The latter came in the form of his views on Disunion, which he had evidently
thought over pretty thoroughly, and stated with the utmost heartiness and even
vehemence. He spoke just as he used to do, with occasional pauses for a word,
though not often; and with singular vigor and emphasis.
He expressed no sort of fear of Disunion; he was “perfectly
willing to look over into this dark chasm which yawns in the midst of the
Republic”; and as for fear of saying what he thought, “old age had made
him courageous” (an unusual effect of old age, I thought). . . . He thinks that
the Union may be dissolved; but that this is more likely to occur from the mere
size and weight of our future nation, than from the hostilities arising from
slavery, though, he says, this last “would no doubt be by far the most glorious
cause of a separation.” He said some very weighty things about the general
position and character of the nation, the necessity of discussing first
principles, and the wrong done by any distrust of agitation. “Our fathers built
our nest upon the waves, and we must not shudder at its rocking motion”; and
then he quoted Fisher Ames, that our nation was not a “ship of state,” but a raft;
safer, indeed, but one's feet were always in the water.

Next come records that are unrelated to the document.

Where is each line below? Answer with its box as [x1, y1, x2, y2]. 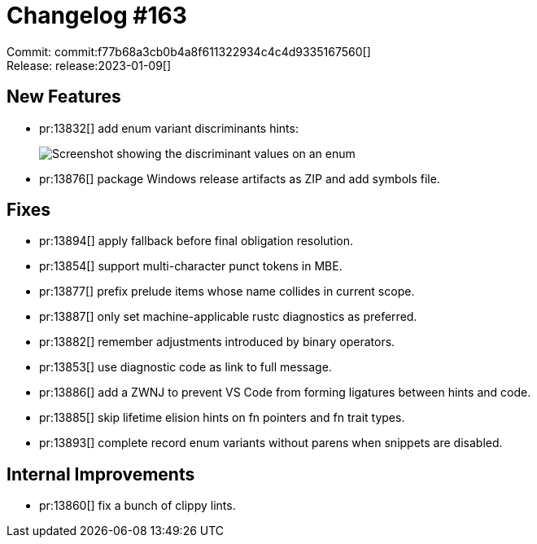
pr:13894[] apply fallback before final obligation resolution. [39, 234, 353, 248]
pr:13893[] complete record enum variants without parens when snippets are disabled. [39, 436, 503, 450]
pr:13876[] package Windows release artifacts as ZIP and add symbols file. [39, 171, 440, 186]
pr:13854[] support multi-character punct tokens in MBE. [39, 259, 343, 274]
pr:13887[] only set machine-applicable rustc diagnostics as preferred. [39, 309, 417, 324]
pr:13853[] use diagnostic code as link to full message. [39, 360, 332, 375]
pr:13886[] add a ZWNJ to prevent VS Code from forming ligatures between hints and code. [39, 385, 531, 400]
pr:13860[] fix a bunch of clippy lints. [39, 498, 236, 513]
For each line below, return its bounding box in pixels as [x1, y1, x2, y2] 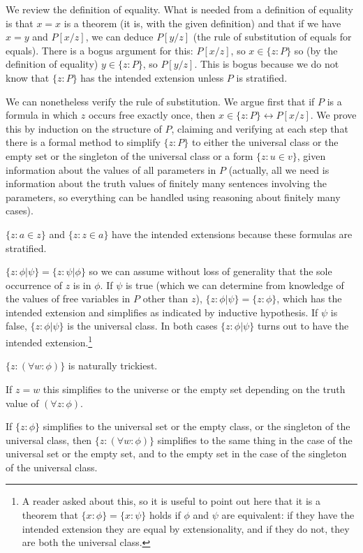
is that [6, 15, 34, 30]
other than [142, 291, 188, 306]
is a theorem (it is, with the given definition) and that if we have [64, 15, 341, 30]
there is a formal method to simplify [6, 135, 161, 149]
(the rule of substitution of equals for [193, 29, 352, 44]
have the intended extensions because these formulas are [112, 226, 353, 241]
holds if [149, 508, 181, 522]
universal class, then [6, 432, 92, 447]
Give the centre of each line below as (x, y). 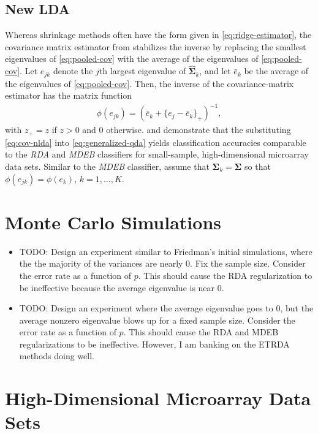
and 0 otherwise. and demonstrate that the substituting (187, 130)
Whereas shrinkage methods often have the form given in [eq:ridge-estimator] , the (158, 35)
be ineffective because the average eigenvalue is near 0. (122, 287)
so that (258, 166)
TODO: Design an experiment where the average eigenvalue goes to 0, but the (166, 308)
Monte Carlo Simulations (113, 222)
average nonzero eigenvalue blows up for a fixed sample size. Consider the (157, 320)
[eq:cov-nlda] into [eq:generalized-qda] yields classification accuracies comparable (156, 142)
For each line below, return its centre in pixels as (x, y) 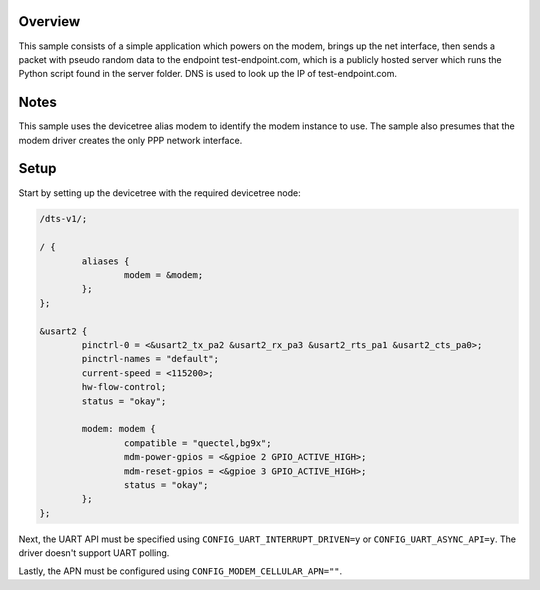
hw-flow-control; (124, 387)
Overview (49, 21)
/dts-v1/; (63, 219)
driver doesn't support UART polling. (94, 553)
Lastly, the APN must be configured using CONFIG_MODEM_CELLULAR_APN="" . (180, 571)
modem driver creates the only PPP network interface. (130, 140)
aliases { (105, 261)
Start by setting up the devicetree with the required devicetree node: (159, 192)

. . . He described his position very quietly, without
egotism; said he felt no sensation of old age, except sometimes in walking;
could work in his study from 9 A.M. to 9 P.M. without fatigue. “I am a miracle
to myself,” he said. Then he told me of the memoir of J. Q. Adams on which he
is now engaged and which will be out in a few weeks. “Then,” said he, with a
sort of roguish pause, “I am going
to school” I smiled
interrogatively, and his face lit up with a perfectly boyish smile of
triumph. “Yes,” said he, “to school — all existence is a school, and I hope to
keep on learning here, till I pass to a higher one.” I said, to draw him out,
that after this I supposed he had no new literary plans. “Ah, I won't say that!”
he quickly answered with the same gleeful smile, and afterwards quietly said
that he had “one or two “ projects of that kind, which would require a great
deal of preliminary preparation and on that he was about to enter! Thus
tranquilly does this man of eighty-six plan his life from month to month.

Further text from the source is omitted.